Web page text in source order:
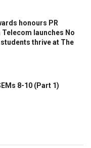
honours PR
launches No
students thrive at The
8-10 (Part 1)
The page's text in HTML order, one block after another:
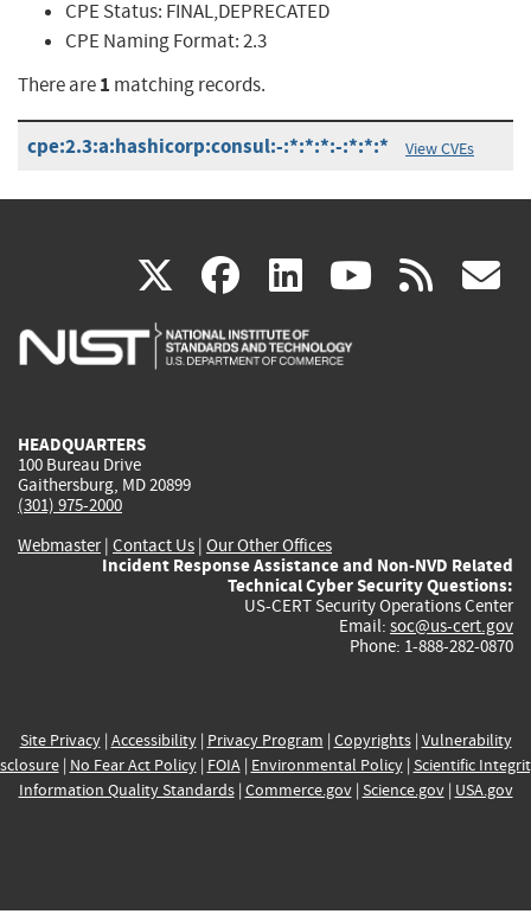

□ □ □

§ Exercise brief
Each line above is to be duplicated exactly, and the pictures are to be omitted.

§ Task output
Web page text in source order:
honours PR
launches No
students thrive at The
8-10 (Part 1)
The page's text in HTML order, one block after another:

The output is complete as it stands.